Getting comfy with parallel universes

When Albert Einstein’s dear friend Michele Besso died, Einstein wrote the following to his sister:

“Michele has left this strange world a little before me. This means nothing. People like us, who believe in physics, know that the distinction between past, present, and future is nothing more than a persistent, stubborn illusion.”

One of the things I’ve been fascinated by is how new knowledge goes from avant-garde to commonplace — things covered in scientific papers to things discussed at Starbucks. Concepts like space travel that would have been regarded as impossible fantasy in the 18th or 19th Century become something that a private citizen can do (Jeff Bezos), given enough money. You can go to a movie like Star Wars and immediately accept the premise, having learned “the rules” of Star Wars through the transmission of shared culture at the movies. It may not be accurate, but it’s a start.

Or electricity. The early work of Newton led to Faraday, which led to Tesla (the scientist, not the car). Now no one hardly thinks twice about the miracle of plugging wires into an outlet, and having a bunch of electrons delivered over distance (alternating current; take that, Edison!) via copper wire to light or heat your home. We’re just on the verge of having the masses accept that you can charge your car with that same march of electrons.

Take the Internet. Please. In the early 90s, who would have guessed that for so many people around the world, the numeric pattern of four sets of three numbers separated by periods (127.0.0.1) would have meaning? These bits of information have been transmitted to us all by a shared culture.

This brings me back to where we began, with Einstein’s tribute to his friend.

Einstein grieved for his departed friend, but took comfort in his belief in additional versions of reality, and in at least one, Besso was still around. One moment of change in Besso’s life (we could never know which one) would lead to a different path for Besso. Turning down a different street for example would create a branch in the universe which would perhaps lead to a different outcome than in many, many, many, other Besso-included universes.

The physicist Brian Greene describes parallel universes as shuffling a deck of cards. No matter how much you shuffle, you keep seeing the same cards over time. “If you shuffle that deck enough times, the orders will have to repeat. Similarly, with an infinite universe and only a finite number of complexions of matter, the way in which matter arranges itself has to repeat.”

Embedded in his tribute is Einstein beginning to flirt with the Theory of Everything. The Theory of Everything is the reconciling of his Theory of General Relativity with String Theory, which any recent fan of The Avengers movies will tell you, has a cinematic version: parallel universes, aka the Multiverse.

The fact that we have so much media devoted to parallel universes is not just to sell movie tickets. Many authors and content creators are walking on this same ground, making us all feel more comfortable with parallel universes and the illusion of time. It’s a fun mind-bender to think of all the ways in which our paths through time could deviate and create a different You, a different Me, and a different Universe. Maybe it’s also an expression of human regret — if only we’d done things differently.

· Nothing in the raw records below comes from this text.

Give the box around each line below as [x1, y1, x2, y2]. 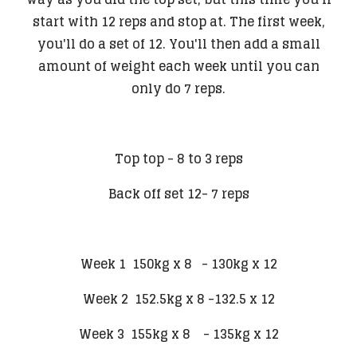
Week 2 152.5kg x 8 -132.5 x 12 [82, 287, 275, 310]
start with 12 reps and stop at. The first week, [32, 10, 325, 33]
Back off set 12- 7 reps [108, 182, 249, 205]
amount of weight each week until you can [37, 54, 320, 77]
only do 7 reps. [131, 76, 226, 100]
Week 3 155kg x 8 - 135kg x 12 [78, 322, 279, 345]
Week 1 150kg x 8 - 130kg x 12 [80, 252, 277, 275]
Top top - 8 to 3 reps [114, 147, 243, 170]

If only I’d bought Apple stock in 1997.

Being exposed to these concepts, where philosophy and physics appear to touch, makes us a bit more comfortable with the topic. We may not personally ever be able to grasp it all, but our worldview is edited a bit in the same way perhaps that our distant ancestors made the transition from a flat earth to a curved one.

Einstein’s strength was being able to tell a mathematical story and make people feel, taking the foundations of Lorentz and Minkowski and telling us how it would FEEL to approach the speed of light, and how time would be perceived by different viewers. Dr. Strange in the Marvel MCU does the same thing but sadly does not hold Nobel Prize eligibility.

We humans evolved as storytellers. The stories we told around the fire assembled a view of the world around us, transmitted to our fellow hunter-gatherers. Sharing our experiences, we collectively learned how to hunt, how to pray for good hunts and later harvests, and how to categorize everything around us. Based on our experiences, we believed the world was flat until proven otherwise. We learned about gravity, light, electricity, and radiation. All are part of a very large spectrum.

The stories we tell each other now create a worldview for us. For all our apparent national backsliding in the pursuit of knowledge, I’ll choose pop science over no science any day. The next generation of Einsteins are reading Brian Greene, the Watchmen graphic novel, Interstellar (Thank you, Kip Thorne), and of course, the Marvel MCU.

“There is no future. There is no past. Do you see? Time is simultaneous, an intricately structured jewel that humans insist on viewing one edge at a time when the whole design is visible in every facet.”